26 August 2016, 14:10 - 15:12
Present: Balazs, Mattias, Jon, Aleksandr, Anders (last 2 min), Oxana
Apologies: David
= Urgent issues
Some unexplained crashes at NSC (segfaults) and LUNARC (huge infoprovider logs), probably due to some corrupted files. Still internal to NeIC, no reports filled yet.
= Bugs
-
3468 arex excessive logging when infoproviders timeout expires - no progress yet
-
3210 CPU time isn't measured correctly for some jobs (e.g. ALICE); Ake Sandgren had an idea how to address it, some ago
-
3470 Watchdog did not restart arched after segfault - no reason found yet
-
3163 Infosystem showing incorrect info on multicore jobs with condor backend - tetsbed is set up, but no tests ran yet
-
2036 infosys not scalable for ~100k jobs - requires a serious re-writing
-
3384 Support for per-queue authorisation configuration and publishing - a dramatic change, triggers a major release
-
3433 Publish authorised VOs per queue - related to the 3384 above
-
3486 External helper log file location is hardcoded to controldir/job.helper.errors - Aleksandr can easily fix it
-
3432 bdii-update.log fills up with complaints about dn suffix (REOPENED) - Mattias still to look into it, not easy to reproduce
-
3457 Accounting problem with PBS/torque for multi-core jobs (REOPENED) - no progress yet
-
3503 PBS scan not parse node information - probably related to 3457 above, to be clarified
-
3505 ACIX produces not only acix-cache.log, but also twistd.log - another specimen for the log zoo
-
3506 PBS scan does not handle job IDs without suffix - patch exists, some disagreements on style
-
3504 openldap 2.4.40 crashed after few minutes with ARC 5.x (MAJOR) - probably not our problem
-
3497 Skip heavily loaded delivery servers - David's todo list
-
3499 SGE LRMS inforprovider should properly detect GLUE2 OSName,OSVersion,OSFamily - a minor feature request
-
3500 LL LRMS inforprovider should properly detect GLUE2 OSName,OSVersion,OSFamily - twin brother of the above
-
3502 bulk arcls - David's todo list
= Release status
A bugfix release will be needed.
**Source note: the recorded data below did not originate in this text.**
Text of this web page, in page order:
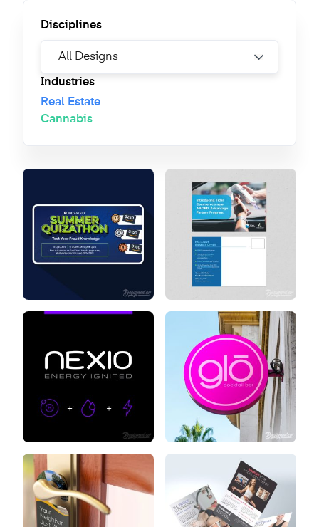
Disciplines
Industries
Real Estate
Cannabis
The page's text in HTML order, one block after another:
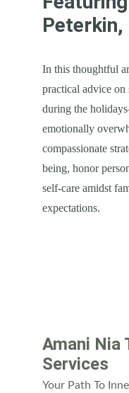
Peterkin,
In this thoughtful
practical advice on
during the
emotionally
compassionate
being, honor
self-care amidst
expectations.
Amani Nia
Services
Your Path To
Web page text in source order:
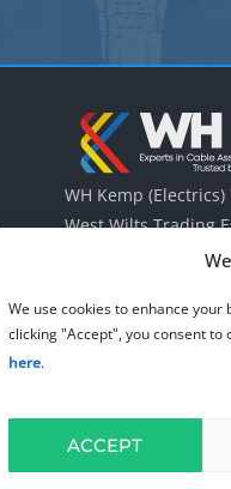
We use cookies to enhance
clicking "Accept", you consent to
here.
ACCEPT
WH Kemp
West Wilts Trading
Wiltshire UK. BA13
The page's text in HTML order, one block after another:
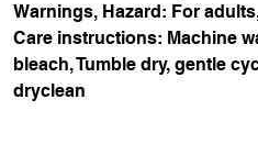
Warnings, Hazard: For
Care instructions: Machine
bleach, Tumble dry, gentle
dryclean
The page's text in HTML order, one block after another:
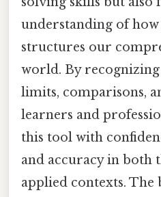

To be fixed: 3470 (watchdog, would be nice), not clear when it'll be ready.
Jon will send a warning that a bugfix release is being planned.
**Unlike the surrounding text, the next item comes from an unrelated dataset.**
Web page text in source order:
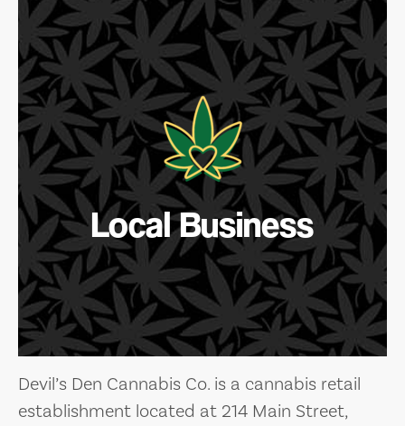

Next major release would require a meeting.
= Coming meetings
September 10: back-ends FTF in Copenhagen
September 29: NeIC NT1 all-hands in Ljubljana
NordForsk project kick-off some time in October
= A.O.B.
Anders has some issues with linthian warnings (e.g. man pages for old arcproxy and canl++), something needs to be done.